Dialects in the Classroom


People who come from different places or have different backgrounds might pronounce their words in different ways. They might also use different words for the same thing, and they may structure their sentences differently. All of these differences in speech are linked to their dialect. Everyone speaks a dialect – even those who speak in a way most people would identify as standard. Like your fingerprint, your dialect is personal.  It reflects the combination of influences on your personal identity over the course of your life. Things like your hometown, nationality, gender identity, ethnicity, education, and neighborhood may affect the way you speak. In short, your dialect tells your story.
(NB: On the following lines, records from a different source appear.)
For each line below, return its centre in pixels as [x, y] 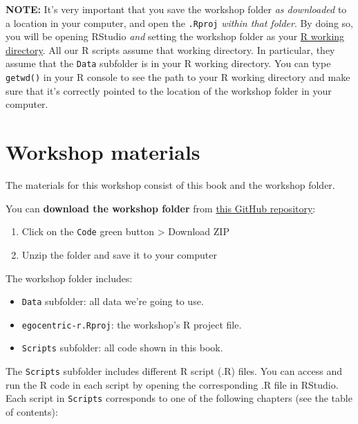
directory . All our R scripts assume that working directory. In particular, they [170, 49]
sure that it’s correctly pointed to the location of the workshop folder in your [169, 90]
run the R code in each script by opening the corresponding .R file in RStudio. [172, 384]
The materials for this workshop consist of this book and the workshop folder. [170, 185]
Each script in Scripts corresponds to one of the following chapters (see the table [179, 398]
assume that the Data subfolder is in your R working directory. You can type [168, 63]
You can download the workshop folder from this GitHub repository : [161, 208]
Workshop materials [103, 152]
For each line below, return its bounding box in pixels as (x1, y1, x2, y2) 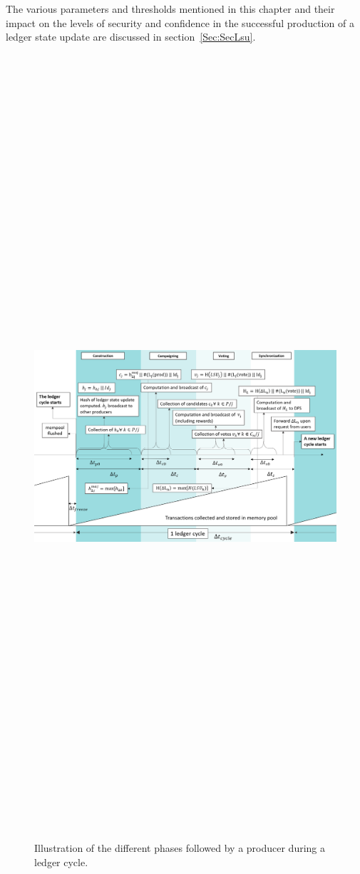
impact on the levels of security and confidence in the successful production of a (6, 15, 354, 30)
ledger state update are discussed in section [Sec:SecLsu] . (6, 29, 256, 44)
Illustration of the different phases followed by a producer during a (34, 840, 326, 855)
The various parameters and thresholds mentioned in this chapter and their (6, 1, 335, 16)
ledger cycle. (34, 854, 88, 869)
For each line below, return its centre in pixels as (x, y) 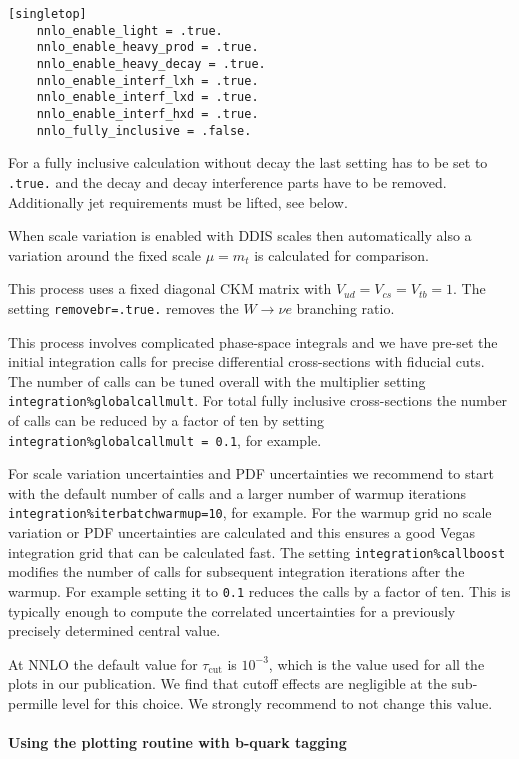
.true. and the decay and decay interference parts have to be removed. (227, 181)
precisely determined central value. (114, 630)
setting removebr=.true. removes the (123, 307)
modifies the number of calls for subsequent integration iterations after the (236, 571)
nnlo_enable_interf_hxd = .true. (147, 113)
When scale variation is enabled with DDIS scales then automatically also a (240, 235)
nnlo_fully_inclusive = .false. (144, 130)
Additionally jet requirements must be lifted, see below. (178, 201)
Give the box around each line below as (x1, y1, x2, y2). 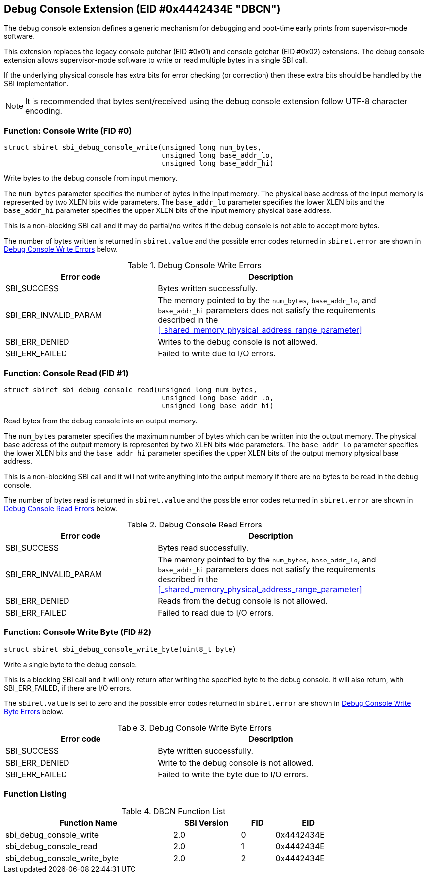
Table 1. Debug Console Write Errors (127, 260, 262, 271)
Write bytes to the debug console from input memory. (4, 174, 178, 183)
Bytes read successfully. (158, 542, 249, 553)
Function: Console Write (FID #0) (4, 125, 132, 136)
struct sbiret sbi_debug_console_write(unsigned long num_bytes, (4, 143, 262, 152)
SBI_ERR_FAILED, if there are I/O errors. (4, 683, 132, 692)
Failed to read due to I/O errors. (158, 607, 274, 618)
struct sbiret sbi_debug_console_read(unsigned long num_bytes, (4, 386, 258, 394)
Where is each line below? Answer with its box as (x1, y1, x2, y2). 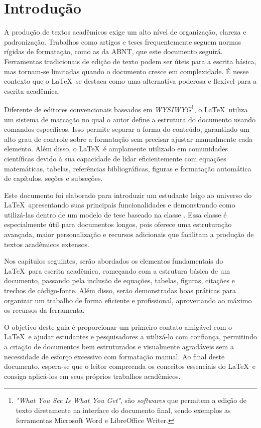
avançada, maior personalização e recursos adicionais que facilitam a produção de (4, 229, 254, 240)
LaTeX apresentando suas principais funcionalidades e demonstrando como (4, 199, 235, 210)
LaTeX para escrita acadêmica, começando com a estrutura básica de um (4, 265, 230, 276)
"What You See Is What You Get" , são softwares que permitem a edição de (16, 395, 247, 405)
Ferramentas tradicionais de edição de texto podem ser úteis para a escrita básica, (4, 56, 256, 66)
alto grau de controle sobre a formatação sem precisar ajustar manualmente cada (4, 133, 253, 144)
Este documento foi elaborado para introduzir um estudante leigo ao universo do (4, 189, 252, 200)
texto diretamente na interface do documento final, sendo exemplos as (16, 404, 231, 415)
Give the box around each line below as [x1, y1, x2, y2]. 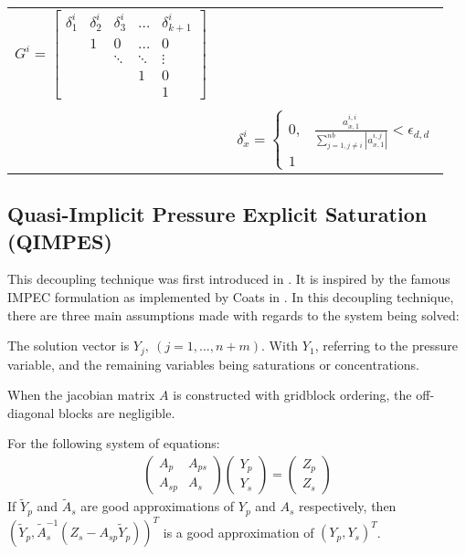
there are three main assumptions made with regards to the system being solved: [7, 305, 460, 324]
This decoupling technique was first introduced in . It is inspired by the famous [7, 269, 450, 288]
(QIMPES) [7, 226, 112, 255]
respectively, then [299, 497, 397, 516]
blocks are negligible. [58, 403, 175, 422]
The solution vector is [7, 336, 130, 355]
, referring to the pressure [314, 336, 458, 355]
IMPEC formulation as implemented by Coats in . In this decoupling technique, [7, 287, 454, 306]
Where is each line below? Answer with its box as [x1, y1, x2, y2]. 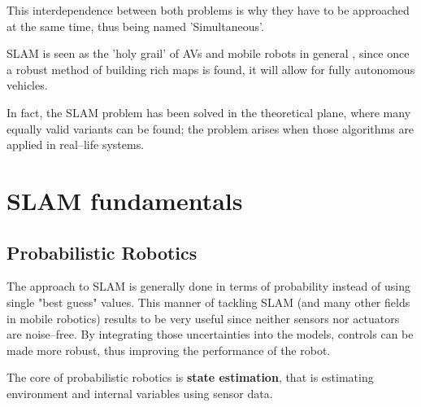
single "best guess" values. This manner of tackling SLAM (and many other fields [7, 293, 410, 310]
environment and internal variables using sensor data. [7, 384, 273, 401]
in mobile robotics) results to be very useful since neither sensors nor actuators [7, 309, 400, 326]
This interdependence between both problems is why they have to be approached [7, 2, 410, 18]
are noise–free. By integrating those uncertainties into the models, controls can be [7, 326, 414, 343]
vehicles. [7, 77, 48, 94]
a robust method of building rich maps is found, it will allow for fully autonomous [7, 60, 415, 77]
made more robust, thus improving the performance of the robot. [7, 341, 331, 358]
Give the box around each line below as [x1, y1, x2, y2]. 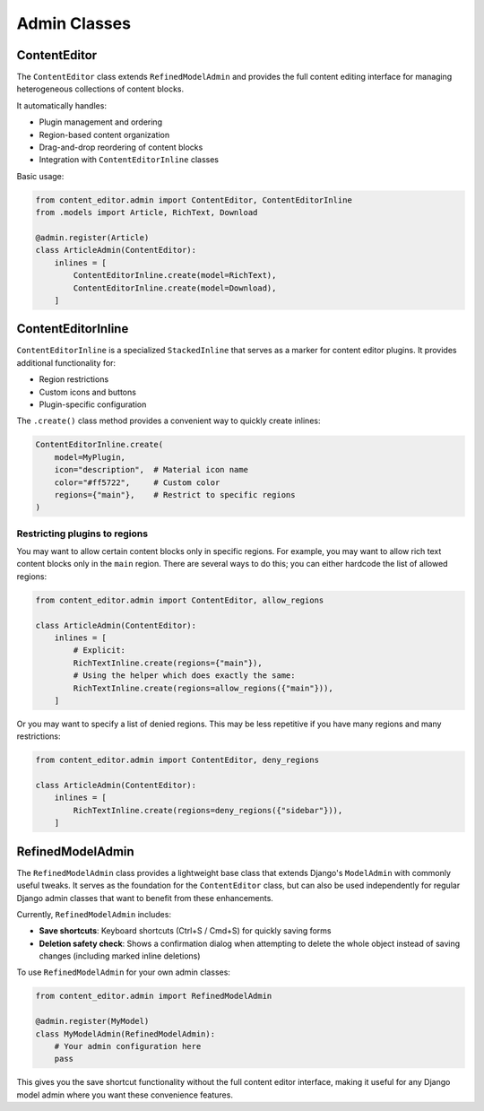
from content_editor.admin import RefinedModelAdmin [35, 991, 272, 1002]
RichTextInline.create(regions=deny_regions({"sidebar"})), [73, 805, 343, 815]
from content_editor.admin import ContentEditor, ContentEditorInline [35, 195, 353, 205]
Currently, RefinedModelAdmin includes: [16, 908, 172, 919]
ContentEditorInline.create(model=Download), [73, 282, 277, 293]
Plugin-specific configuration [39, 399, 147, 410]
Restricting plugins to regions [16, 527, 148, 540]
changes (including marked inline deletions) [39, 950, 201, 961]

For this reason, it is essential to value all forms of speech as representations of individual identity.  Moreover, studies have shown that students respond more positively to instruction when both the language of the classroom and the language of the home and/or wider community are valued and treated with dignity.  Understanding differences will also help you to teach students the sound-grapheme correspondences necessary to become successful readers and to recognize where students may be misunderstanding academic writing (and why they produce the forms they do when they write their own words down).


Nonstandard dialects are often misunderstood to be failed attempts at speaking the standard.  They are consequently often characterized as wrong or bad.  As well briefly outline in module 2, linguists have shown that this is not the case. Dialects develop independently but in tandem, and the features selected as standard are not chosen for some objective superiority – indeed, features seen as nonstandard (and therefore wrong) in one language may be perfectly standard (and therefore correct) in another.  For example, in English we consider the use of multiple negatives in a sentence like I ain’t never done that to be incorrect, but in French, the same construction (je n’ai jamais fait ça) is considered correct.